# Looking for fixture that shoots a square beam of light



## catwoman (Mar 26, 2014)

Hi, I'm an interior designer with an odd need, but I have reason to believe it exists. Just hard to find!

I would like to install three square ceiling lights (don't care if they are hi hats, surface-mounted, or even track lighting) that will shoot a square beam of light onto a pool table, thus lighting every pocket but with no spillover. I imagine the three beams to overlap to create the rectangle of light needed.

I have specified a lot of lighting in my career, and have called in experts when the job demanded it. During my time in school, I took some lighting courses, and have built my own fixtures and a light table. That's just for background. The reason I believe something like this must exist comes from one of my books on lighting design -- it said, if I remember correctly, that there are ceiling fixtures that light pictures in frames, and they either have baffles of some kind (like barn doors on theatrical spots) or some other means of adjusting the perimeter of the beam so that it illuminates only what is in the frame -- in short, it produces a rectangle of light.
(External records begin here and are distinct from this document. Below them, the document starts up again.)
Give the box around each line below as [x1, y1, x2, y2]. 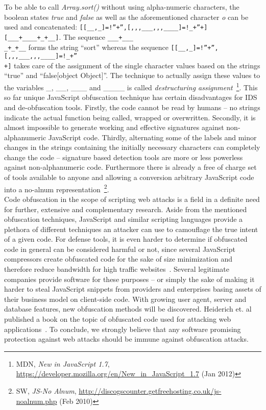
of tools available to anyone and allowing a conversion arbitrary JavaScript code [4, 172, 254, 183]
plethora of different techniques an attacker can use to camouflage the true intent [4, 223, 258, 234]
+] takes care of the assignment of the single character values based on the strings [4, 60, 260, 70]
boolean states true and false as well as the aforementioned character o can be [4, 11, 249, 22]
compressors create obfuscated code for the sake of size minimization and [4, 253, 233, 264]
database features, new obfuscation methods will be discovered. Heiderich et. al [4, 303, 252, 314]
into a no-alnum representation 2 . [4, 182, 109, 194]
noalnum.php [16, 395, 57, 406]
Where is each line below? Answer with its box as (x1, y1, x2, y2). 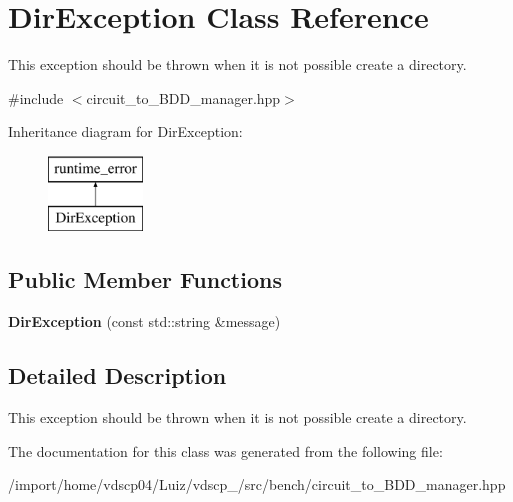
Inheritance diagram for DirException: (8, 121, 243, 142)
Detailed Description (8, 360, 227, 391)
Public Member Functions (8, 264, 282, 295)
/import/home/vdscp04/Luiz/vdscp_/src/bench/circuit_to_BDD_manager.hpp (8, 474, 506, 495)
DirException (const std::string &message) (8, 311, 281, 332)
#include (8, 87, 64, 108)
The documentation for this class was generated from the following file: (8, 440, 443, 461)
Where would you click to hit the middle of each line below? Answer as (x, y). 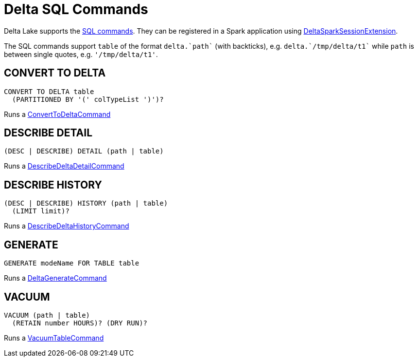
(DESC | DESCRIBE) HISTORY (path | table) (86, 203)
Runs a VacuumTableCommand (54, 338)
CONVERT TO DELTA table (49, 91)
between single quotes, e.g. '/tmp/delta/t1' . (81, 54)
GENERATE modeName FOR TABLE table (72, 263)
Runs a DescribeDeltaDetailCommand (64, 166)
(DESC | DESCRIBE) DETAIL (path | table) (84, 151)
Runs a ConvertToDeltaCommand (57, 114)
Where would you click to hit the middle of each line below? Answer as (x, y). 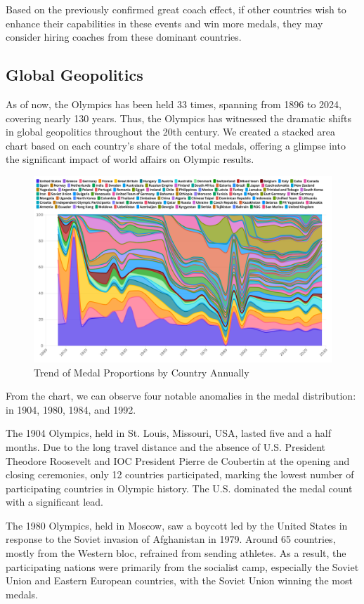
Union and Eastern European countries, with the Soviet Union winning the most (179, 580)
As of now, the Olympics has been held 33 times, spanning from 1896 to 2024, (174, 104)
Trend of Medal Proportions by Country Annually (142, 372)
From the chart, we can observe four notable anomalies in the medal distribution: (181, 396)
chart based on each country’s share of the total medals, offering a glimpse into (176, 145)
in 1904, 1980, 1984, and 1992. (71, 409)
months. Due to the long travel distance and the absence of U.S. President (165, 446)
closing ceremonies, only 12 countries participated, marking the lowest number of (180, 474)
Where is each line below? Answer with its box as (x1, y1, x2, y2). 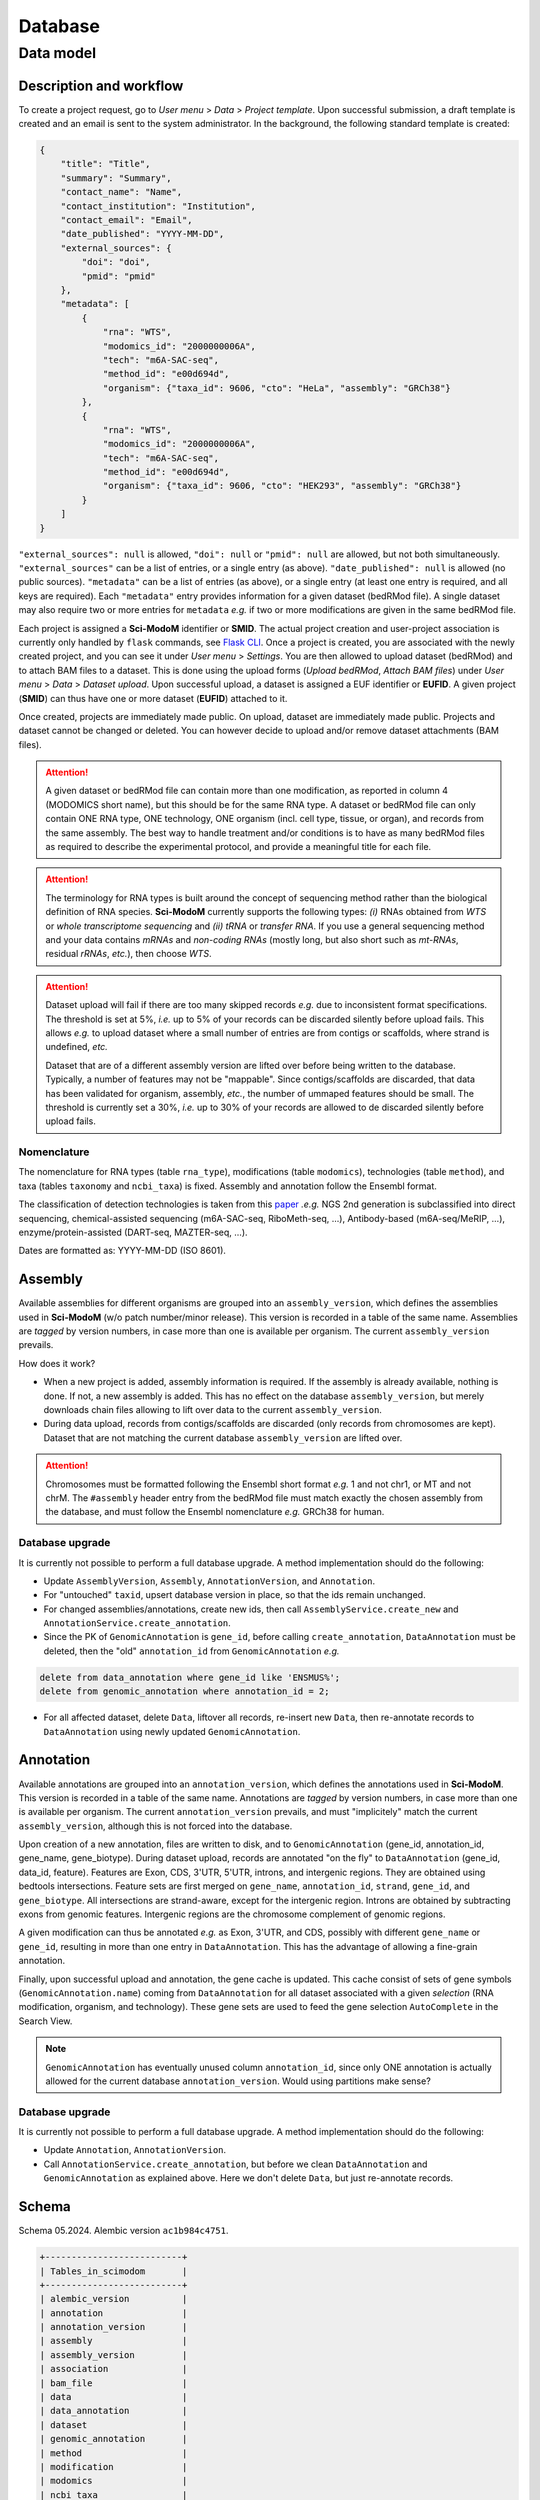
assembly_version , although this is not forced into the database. (18, 1820, 293, 1832)
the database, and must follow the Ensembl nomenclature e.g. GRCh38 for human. (45, 1506, 385, 1518)
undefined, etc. (45, 1041, 109, 1053)
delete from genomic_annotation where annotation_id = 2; (39, 1686, 330, 1697)
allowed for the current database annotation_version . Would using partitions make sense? (45, 2075, 432, 2087)
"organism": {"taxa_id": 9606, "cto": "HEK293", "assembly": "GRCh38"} (102, 480, 462, 492)
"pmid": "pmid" (81, 270, 157, 282)
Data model (18, 44, 97, 62)
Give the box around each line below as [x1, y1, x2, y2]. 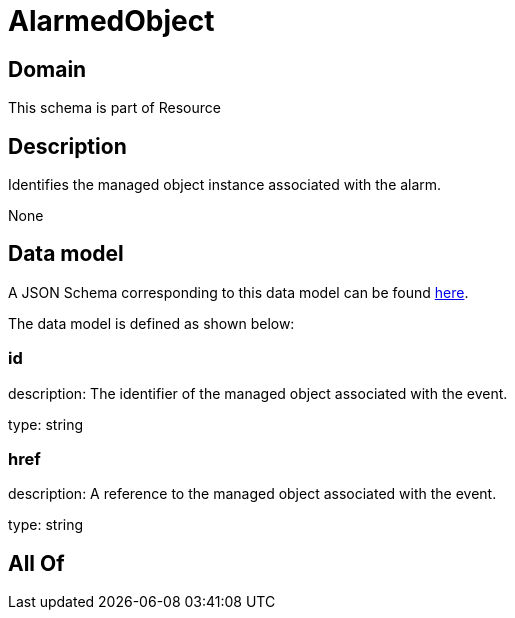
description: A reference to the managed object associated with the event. [8, 485, 497, 503]
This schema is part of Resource [8, 99, 221, 117]
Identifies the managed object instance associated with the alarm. [8, 176, 442, 194]
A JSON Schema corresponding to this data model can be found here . [8, 283, 469, 301]
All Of [8, 550, 65, 576]
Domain [8, 56, 87, 82]
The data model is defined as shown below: [8, 314, 295, 332]
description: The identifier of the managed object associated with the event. [8, 384, 508, 402]
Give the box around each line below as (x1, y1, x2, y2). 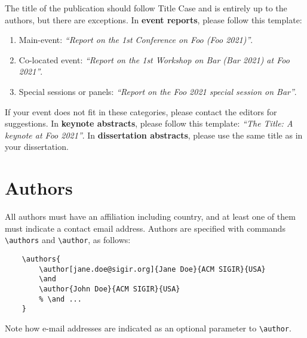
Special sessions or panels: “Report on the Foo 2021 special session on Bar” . (19, 85, 297, 97)
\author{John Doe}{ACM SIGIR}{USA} (39, 284, 180, 293)
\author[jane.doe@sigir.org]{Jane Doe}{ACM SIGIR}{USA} (39, 265, 266, 274)
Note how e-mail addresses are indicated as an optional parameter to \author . (5, 321, 291, 334)
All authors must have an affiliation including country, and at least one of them (5, 210, 296, 223)
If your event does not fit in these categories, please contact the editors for (5, 105, 277, 118)
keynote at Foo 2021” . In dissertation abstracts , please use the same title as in (5, 128, 303, 141)
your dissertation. (5, 140, 69, 153)
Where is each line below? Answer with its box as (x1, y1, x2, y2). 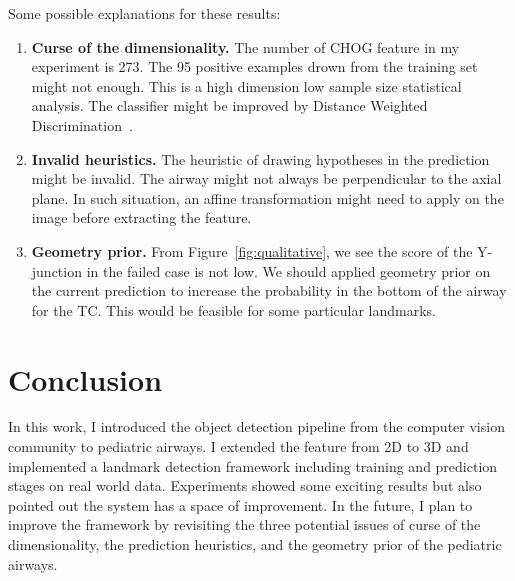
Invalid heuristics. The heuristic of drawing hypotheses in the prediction (31, 148, 490, 169)
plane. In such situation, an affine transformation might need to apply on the (31, 187, 504, 208)
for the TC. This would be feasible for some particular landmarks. (31, 299, 436, 320)
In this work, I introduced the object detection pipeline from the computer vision (8, 416, 505, 437)
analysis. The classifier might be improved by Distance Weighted (31, 95, 428, 116)
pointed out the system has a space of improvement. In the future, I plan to (8, 494, 473, 515)
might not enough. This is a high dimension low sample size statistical (31, 75, 462, 96)
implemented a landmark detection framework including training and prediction (8, 455, 498, 476)
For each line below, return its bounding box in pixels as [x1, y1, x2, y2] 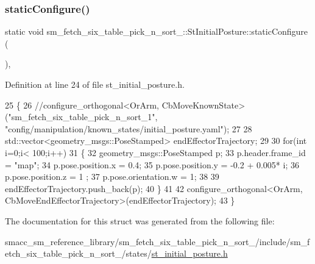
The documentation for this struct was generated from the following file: [5, 214, 275, 227]
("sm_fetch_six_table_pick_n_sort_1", [5, 110, 158, 123]
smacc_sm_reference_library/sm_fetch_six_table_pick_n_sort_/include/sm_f [5, 235, 310, 248]
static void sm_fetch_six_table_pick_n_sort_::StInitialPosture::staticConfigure [5, 25, 308, 38]
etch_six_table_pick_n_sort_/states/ [5, 247, 152, 260]
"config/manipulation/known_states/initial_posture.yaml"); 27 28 [5, 122, 252, 135]
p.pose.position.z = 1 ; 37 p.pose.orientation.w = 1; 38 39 [5, 170, 219, 183]
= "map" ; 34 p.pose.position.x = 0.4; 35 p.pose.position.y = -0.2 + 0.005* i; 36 [5, 158, 299, 171]
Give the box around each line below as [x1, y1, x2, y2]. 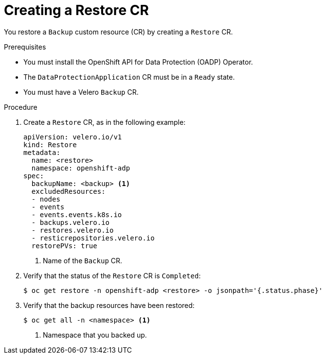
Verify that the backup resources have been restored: [23, 301, 195, 309]
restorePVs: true [31, 241, 97, 250]
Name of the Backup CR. [43, 256, 123, 265]
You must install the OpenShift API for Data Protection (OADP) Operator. [23, 57, 253, 66]
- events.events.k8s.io [31, 210, 122, 219]
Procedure [4, 102, 37, 111]
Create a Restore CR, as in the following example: [23, 118, 186, 126]
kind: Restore [23, 140, 77, 149]
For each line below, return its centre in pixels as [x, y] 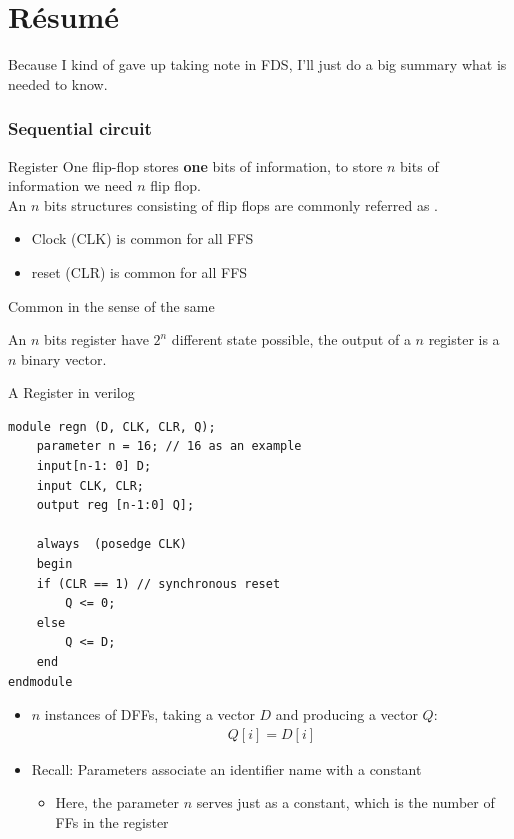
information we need [70, 185]
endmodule [40, 681]
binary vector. [64, 358]
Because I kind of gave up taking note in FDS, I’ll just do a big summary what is [257, 64]
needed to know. [58, 83]
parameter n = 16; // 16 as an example [169, 446]
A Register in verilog [71, 392]
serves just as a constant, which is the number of [345, 802]
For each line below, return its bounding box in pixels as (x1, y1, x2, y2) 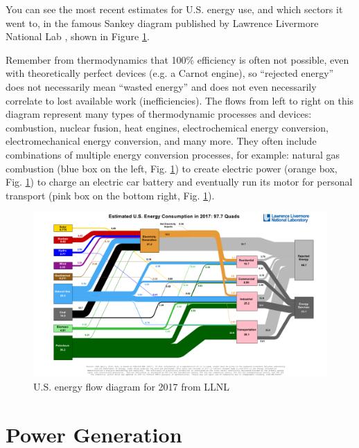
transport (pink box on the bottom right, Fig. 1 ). (6, 188, 215, 202)
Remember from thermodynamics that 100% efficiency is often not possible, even (6, 52, 349, 66)
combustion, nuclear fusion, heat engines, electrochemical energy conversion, (6, 120, 329, 134)
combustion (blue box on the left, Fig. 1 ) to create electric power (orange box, (6, 161, 338, 175)
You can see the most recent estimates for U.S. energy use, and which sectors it (6, 2, 343, 16)
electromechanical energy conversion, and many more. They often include (6, 134, 317, 148)
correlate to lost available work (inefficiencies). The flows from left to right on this (6, 93, 354, 107)
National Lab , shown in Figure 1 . (6, 29, 150, 44)

Has anyone heard of such a fixture, or have any idea where I could go or who I could consult about this?

Thanks in advance! Any input is most appreciated.


----------



## HARRY304E (Sep 15, 2010)

catwoman said:


> Hi, I'm an interior designer with an odd need, but I have reason to believe it exists. Just hard to find!
> 
> I would like to install three square ceiling lights (don't care if they are hi hats, surface-mounted, or even track lighting) that will shoot a square beam of light onto a pool table, thus lighting every pocket but with no spillover. I imagine the three beams to overlap to create the rectangle of light needed.
> 
> ...


Hello

Welcome to ET:thumbsup:

There is no need to start more threads.


----------



## guest (Feb 21, 2009)

Catwoman, this forum is for professional electricians and related tradespersons, so I am closing this thread. 

Please Google search "lighting fixtures with square spot patterns" to find what you are looking for.


----------